Battlepanda: Equations in Law = Bad Idea

Battlepanda

Always trying to figure things out with the minimum of bullshit and the maximum of belligerence.

Tuesday, January 03, 2006

Equations in Law = Bad Idea

Two of the friends I got together with to celebrate the New Year in Chicago (including my lovely hostess) are currently law students. From their conversations, I picked up this disturbing nugget of information about tort law in this country. My friends are united in their contempt of law and economics, which is not about laws governing economics, as I first assumed, but the school of thought which seeks to apply economic reasoning to legal matters. Sounds like bad news? Yep.

Consider Judge Learned Hand's (yes, that really is his name) formula for establishing negligence -- an act is considered in breach if B is less than PL where B equals the burden of taking a precaution to prevent the accident, P equals the possiblity of the accident occuring and L is the size of the injury. "B is less than PL" works perfectly for individual risktaking -- we have to decide every day whether, say, the burden of locking the car doors is worth the small possibility of thievery multiplied by the loss of your belongings. But this formula makes no sense when two different parties are involved. Call me a crazed individualist, but I find it shocking that, in the eyes of the law, it is acceptable for businesses to put my health, safety and property at risk without my permission as long as they make a big enough profit, even if I do not benefit from that profit.
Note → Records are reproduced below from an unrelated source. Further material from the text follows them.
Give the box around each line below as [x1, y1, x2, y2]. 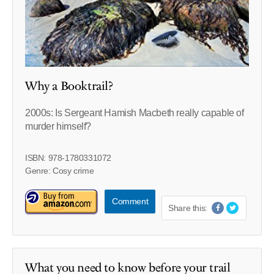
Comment [112, 196, 149, 207]
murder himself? [25, 121, 91, 132]
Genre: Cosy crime [25, 166, 94, 176]
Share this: [168, 203, 207, 213]
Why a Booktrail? [25, 78, 113, 95]
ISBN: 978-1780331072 [25, 153, 111, 163]
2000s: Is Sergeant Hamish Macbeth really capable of [25, 108, 244, 119]
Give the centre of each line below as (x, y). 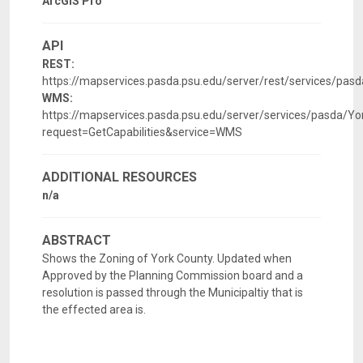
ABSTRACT (77, 241)
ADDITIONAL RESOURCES (120, 177)
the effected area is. (94, 310)
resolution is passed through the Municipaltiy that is (173, 293)
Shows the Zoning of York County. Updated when (167, 259)
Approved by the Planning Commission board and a (173, 276)
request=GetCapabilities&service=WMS (142, 132)
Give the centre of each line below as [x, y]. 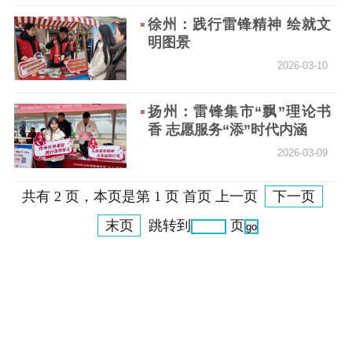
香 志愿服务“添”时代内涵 [228, 130]
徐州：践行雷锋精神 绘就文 [240, 25]
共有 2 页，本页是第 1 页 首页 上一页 [141, 197]
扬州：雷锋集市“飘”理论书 [240, 112]
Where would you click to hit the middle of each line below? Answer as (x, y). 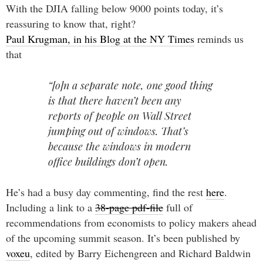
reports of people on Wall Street (120, 115)
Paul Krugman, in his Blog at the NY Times (100, 39)
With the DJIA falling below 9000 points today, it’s (114, 9)
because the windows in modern (119, 146)
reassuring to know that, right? (71, 24)
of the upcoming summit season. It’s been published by (123, 238)
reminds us (219, 39)
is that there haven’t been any (115, 100)
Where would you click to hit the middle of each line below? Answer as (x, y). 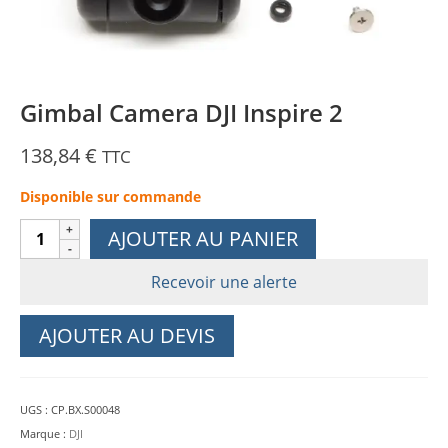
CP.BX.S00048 (85, 409)
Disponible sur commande (110, 196)
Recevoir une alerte (224, 282)
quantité (54, 230)
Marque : (44, 433)
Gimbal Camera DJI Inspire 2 (181, 112)
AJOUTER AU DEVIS (127, 335)
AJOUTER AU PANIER (203, 238)
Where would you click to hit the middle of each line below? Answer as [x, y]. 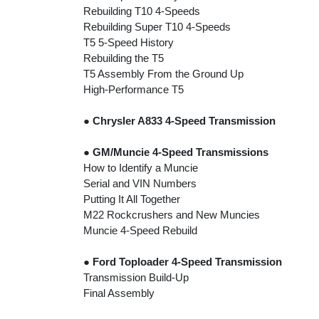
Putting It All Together [132, 199]
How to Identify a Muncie [141, 168]
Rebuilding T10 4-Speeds [142, 11]
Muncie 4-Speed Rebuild [140, 231]
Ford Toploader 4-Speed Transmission [187, 262]
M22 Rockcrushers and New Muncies [172, 215]
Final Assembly [119, 293]
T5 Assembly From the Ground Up [163, 74]
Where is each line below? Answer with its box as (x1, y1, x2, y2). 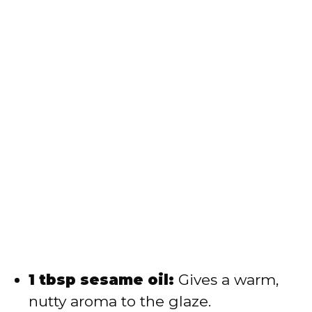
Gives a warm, (174, 270, 279, 288)
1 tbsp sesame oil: (29, 270, 174, 288)
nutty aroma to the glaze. (29, 292, 211, 310)
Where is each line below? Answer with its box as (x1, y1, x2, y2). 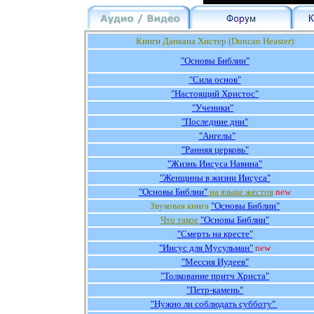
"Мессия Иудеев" (181, 257, 249, 267)
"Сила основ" (189, 74, 241, 85)
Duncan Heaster (231, 36, 291, 46)
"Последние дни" (182, 116, 248, 127)
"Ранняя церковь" (181, 144, 249, 155)
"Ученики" (192, 102, 233, 113)
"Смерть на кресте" (177, 228, 253, 239)
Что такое (161, 214, 200, 225)
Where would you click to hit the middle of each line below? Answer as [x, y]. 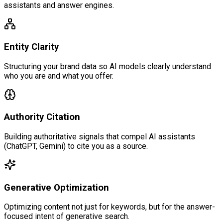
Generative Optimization [56, 187]
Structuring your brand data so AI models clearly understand [108, 66]
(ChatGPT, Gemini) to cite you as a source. [76, 146]
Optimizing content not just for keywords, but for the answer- [110, 207]
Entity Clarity [31, 47]
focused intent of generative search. [67, 217]
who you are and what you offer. [59, 76]
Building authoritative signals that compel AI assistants [100, 136]
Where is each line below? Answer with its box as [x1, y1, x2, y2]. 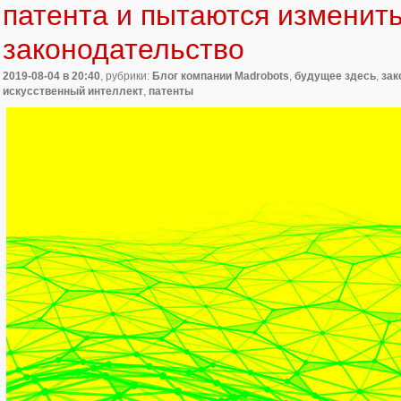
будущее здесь [294, 70, 376, 83]
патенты [149, 85, 193, 98]
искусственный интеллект [3, 85, 143, 98]
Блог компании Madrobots [152, 70, 289, 83]
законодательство [3, 32, 244, 65]
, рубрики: [100, 70, 152, 83]
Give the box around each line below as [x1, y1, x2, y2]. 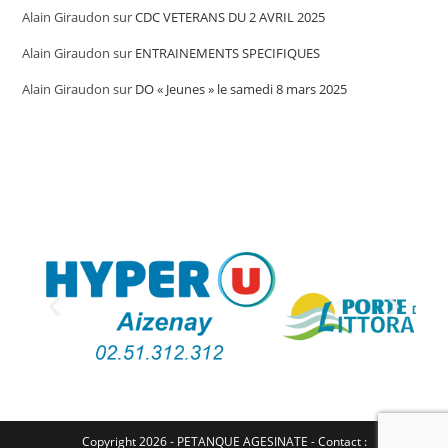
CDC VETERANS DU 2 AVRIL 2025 [135, 8, 326, 26]
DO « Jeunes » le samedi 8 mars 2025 [135, 80, 348, 98]
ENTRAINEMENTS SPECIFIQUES [135, 44, 321, 62]
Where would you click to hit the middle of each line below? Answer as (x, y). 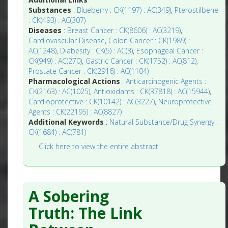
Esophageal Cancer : (170, 51)
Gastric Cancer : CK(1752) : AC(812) (141, 61)
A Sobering (69, 196)
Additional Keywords (66, 122)
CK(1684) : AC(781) (58, 132)
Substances (50, 10)
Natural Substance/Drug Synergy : (164, 122)
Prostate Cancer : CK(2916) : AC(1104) (89, 71)
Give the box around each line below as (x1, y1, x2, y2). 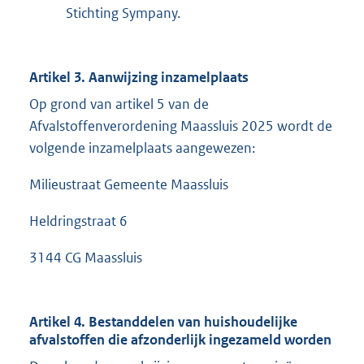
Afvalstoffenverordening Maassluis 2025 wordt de (29, 117, 332, 136)
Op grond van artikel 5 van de (29, 95, 209, 114)
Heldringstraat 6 (29, 212, 128, 231)
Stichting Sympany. (66, 4, 180, 23)
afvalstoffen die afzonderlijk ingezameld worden (29, 331, 331, 349)
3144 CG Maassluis (29, 249, 142, 267)
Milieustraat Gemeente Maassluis (29, 175, 228, 194)
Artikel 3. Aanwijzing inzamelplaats (29, 68, 249, 87)
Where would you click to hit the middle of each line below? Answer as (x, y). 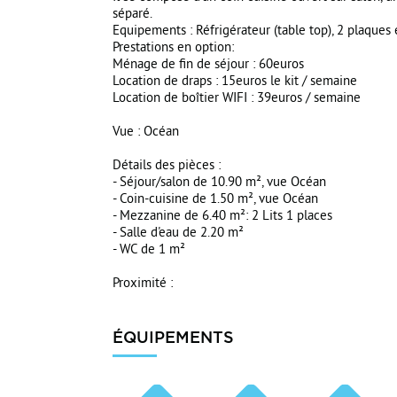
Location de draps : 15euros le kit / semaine (235, 82)
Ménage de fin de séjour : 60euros (208, 65)
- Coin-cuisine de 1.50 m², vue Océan (215, 200)
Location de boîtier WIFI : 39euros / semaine (237, 99)
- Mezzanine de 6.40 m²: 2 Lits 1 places (222, 217)
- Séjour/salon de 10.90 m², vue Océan (219, 183)
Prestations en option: (173, 48)
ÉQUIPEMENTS (173, 337)
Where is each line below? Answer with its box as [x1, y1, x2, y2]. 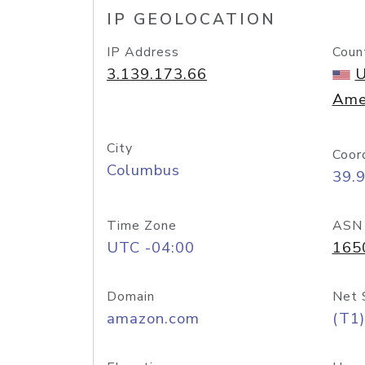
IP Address [107, 43, 179, 61]
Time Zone [107, 217, 177, 235]
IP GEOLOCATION [107, 9, 276, 30]
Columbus [107, 160, 180, 181]
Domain [107, 288, 155, 306]
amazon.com [107, 308, 200, 329]
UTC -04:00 [107, 237, 195, 258]
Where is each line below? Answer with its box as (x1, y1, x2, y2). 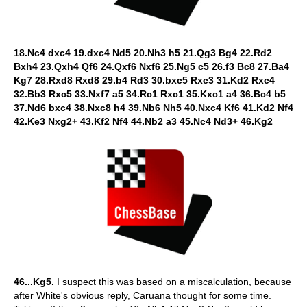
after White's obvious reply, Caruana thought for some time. (14, 290, 271, 301)
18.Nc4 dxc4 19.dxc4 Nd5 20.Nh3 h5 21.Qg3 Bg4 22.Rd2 (14, 47, 272, 58)
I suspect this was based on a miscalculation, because (57, 276, 291, 287)
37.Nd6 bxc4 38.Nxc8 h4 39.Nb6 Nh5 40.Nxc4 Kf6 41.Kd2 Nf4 (14, 102, 293, 113)
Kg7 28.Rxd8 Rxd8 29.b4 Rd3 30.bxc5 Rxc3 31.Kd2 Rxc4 (14, 75, 275, 86)
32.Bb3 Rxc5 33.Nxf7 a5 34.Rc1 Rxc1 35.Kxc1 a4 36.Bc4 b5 (14, 88, 286, 99)
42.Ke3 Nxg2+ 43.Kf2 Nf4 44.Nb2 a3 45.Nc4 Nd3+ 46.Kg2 (14, 116, 273, 127)
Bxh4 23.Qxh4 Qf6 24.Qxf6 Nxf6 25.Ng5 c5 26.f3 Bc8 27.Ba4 (14, 61, 289, 72)
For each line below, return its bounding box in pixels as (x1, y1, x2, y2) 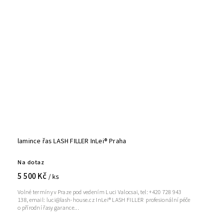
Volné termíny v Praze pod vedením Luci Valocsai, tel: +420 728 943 (18, 188, 182, 197)
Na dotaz (18, 158, 44, 167)
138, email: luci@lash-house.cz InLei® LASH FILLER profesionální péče (18, 196, 146, 205)
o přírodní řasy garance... (18, 204, 79, 213)
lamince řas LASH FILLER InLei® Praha (18, 136, 127, 147)
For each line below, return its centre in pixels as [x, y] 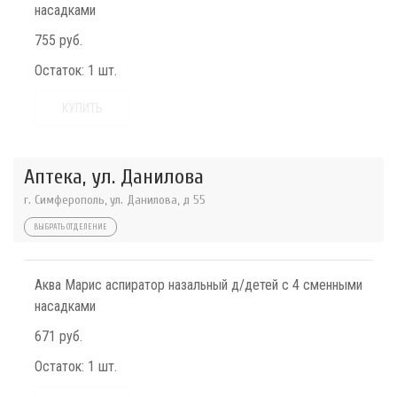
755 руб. [58, 40]
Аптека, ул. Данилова [114, 177]
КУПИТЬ [82, 108]
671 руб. [58, 336]
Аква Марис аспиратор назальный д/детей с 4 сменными [198, 285]
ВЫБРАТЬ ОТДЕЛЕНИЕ [70, 227]
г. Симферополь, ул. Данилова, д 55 [115, 200]
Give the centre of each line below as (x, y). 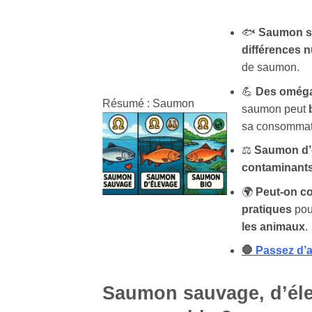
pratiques (266, 209)
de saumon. (270, 67)
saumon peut (275, 109)
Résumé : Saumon (148, 104)
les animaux (273, 226)
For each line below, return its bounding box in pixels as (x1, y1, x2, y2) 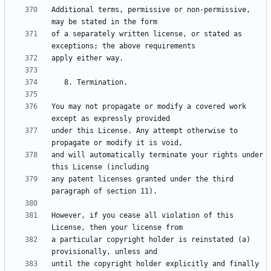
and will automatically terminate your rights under (51, 151, 263, 160)
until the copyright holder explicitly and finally (51, 260, 259, 269)
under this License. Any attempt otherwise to (51, 126, 238, 135)
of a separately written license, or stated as (51, 30, 242, 39)
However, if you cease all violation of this (51, 211, 233, 220)
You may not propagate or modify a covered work (51, 102, 246, 111)
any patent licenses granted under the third (51, 175, 233, 184)
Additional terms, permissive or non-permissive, (51, 5, 250, 15)
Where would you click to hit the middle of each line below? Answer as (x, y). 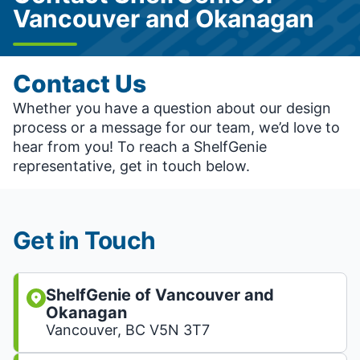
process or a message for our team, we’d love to (176, 127)
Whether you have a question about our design (172, 108)
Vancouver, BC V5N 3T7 (128, 330)
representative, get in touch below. (131, 166)
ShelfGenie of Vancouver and (160, 295)
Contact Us (80, 84)
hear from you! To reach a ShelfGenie (140, 147)

That's like saying stealing my stereo is OK as long as the thief really enjoys music and gets a lot of use out of it.

This is not some wacky theoretical law -- first-year law students are learning this. "I had a hard time with this stuff for most of the semester because it just didn't make sense" said one friend, "but realizing how illegitimate the core idea was and how violently I disagreed with it made studying a lot easier." (I paraphrase).

Oh, and why am I not surprised that Judge Posner is a chief proponent of this theory?